__WHAT YOU NEED TO DO__. Show every line of the data that includes the word "malignant".
**** DATASET EXCERPTS ****
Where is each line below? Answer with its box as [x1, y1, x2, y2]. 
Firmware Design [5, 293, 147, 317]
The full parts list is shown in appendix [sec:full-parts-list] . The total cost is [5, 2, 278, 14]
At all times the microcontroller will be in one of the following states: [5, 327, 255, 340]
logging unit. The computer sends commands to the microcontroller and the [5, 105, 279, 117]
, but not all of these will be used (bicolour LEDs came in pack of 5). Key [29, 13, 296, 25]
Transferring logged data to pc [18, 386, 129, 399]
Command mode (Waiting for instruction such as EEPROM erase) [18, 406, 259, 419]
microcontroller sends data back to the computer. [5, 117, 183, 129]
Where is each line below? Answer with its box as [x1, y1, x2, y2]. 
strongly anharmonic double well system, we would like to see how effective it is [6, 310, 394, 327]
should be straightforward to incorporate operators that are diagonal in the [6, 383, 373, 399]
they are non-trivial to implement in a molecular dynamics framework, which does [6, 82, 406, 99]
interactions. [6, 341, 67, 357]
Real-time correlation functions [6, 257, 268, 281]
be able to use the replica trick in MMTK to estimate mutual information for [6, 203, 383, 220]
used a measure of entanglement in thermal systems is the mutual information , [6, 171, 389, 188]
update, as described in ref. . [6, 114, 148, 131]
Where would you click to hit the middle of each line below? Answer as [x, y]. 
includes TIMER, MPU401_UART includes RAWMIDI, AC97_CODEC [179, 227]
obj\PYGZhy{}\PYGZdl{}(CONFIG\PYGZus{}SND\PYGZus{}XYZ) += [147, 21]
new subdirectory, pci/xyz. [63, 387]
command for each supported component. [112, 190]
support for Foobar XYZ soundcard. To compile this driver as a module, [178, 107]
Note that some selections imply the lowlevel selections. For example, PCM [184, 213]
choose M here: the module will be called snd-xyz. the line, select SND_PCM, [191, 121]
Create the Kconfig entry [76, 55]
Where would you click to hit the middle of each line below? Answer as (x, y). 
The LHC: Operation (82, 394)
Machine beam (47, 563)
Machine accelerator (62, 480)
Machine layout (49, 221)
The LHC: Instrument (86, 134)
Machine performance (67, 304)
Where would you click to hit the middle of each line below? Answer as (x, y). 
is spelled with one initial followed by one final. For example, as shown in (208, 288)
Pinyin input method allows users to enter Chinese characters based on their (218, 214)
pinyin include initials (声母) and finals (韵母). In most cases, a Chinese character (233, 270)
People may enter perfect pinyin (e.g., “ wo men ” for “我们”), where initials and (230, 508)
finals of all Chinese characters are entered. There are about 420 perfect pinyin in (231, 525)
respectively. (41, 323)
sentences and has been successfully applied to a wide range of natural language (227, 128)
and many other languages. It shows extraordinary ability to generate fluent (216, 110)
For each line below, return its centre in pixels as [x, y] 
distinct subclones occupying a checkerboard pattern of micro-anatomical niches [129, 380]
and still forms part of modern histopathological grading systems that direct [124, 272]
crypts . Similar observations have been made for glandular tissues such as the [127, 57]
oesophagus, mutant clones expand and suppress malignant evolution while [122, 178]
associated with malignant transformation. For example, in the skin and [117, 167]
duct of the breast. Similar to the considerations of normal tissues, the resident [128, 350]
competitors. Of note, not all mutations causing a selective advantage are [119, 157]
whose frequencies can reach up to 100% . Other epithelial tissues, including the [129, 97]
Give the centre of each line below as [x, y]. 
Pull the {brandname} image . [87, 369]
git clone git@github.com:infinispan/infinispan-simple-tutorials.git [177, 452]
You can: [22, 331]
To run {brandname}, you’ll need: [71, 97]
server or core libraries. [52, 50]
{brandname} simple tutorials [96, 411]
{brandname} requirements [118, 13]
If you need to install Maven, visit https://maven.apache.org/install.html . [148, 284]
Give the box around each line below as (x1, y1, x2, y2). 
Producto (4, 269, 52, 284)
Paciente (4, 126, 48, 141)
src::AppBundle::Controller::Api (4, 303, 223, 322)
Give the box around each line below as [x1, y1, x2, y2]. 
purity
****
**** DATASET EXCERPTS ****
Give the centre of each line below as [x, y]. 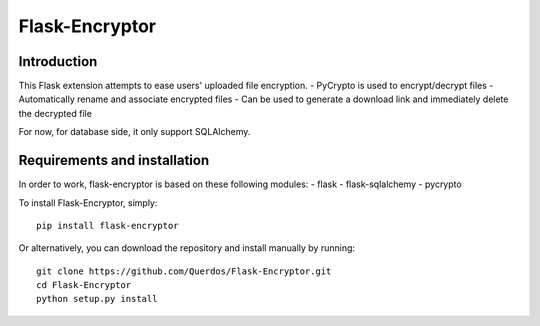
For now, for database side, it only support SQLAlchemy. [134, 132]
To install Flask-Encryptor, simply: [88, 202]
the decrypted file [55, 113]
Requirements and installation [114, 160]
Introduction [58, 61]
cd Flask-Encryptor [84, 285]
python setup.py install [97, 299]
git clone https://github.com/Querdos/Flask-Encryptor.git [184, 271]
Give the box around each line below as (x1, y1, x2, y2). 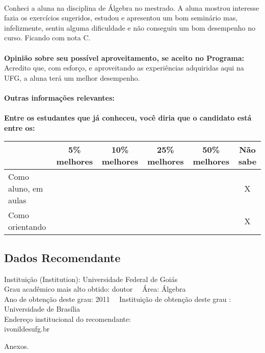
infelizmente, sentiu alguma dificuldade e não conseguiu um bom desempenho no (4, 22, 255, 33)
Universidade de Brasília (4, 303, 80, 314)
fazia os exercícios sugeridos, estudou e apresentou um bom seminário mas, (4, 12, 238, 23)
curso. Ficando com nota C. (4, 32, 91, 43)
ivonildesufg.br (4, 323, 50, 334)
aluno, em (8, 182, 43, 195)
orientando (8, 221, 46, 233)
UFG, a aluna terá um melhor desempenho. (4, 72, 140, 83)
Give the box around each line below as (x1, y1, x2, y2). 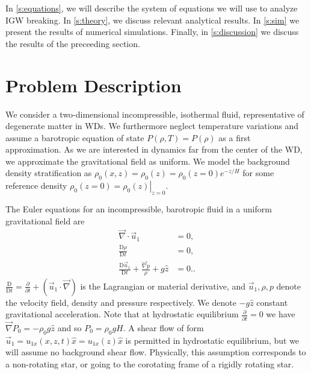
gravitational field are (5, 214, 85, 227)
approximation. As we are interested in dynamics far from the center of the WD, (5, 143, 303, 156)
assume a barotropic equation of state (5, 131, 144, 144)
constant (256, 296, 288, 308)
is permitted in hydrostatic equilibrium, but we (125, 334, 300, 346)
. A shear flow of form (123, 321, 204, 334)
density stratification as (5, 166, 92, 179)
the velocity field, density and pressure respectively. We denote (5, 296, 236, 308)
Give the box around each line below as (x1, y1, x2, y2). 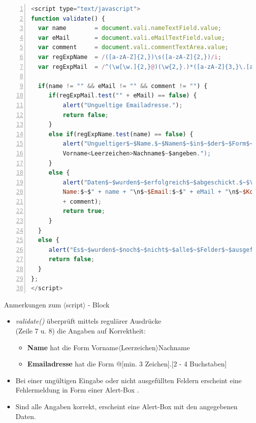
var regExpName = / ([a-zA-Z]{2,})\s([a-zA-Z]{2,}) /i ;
****
__SOLUTION FOR THIS TASK__.
oesophagus, mutant clones expand and suppress malignant evolution while [122, 178]
associated with malignant transformation. For example, in the skin and [117, 167]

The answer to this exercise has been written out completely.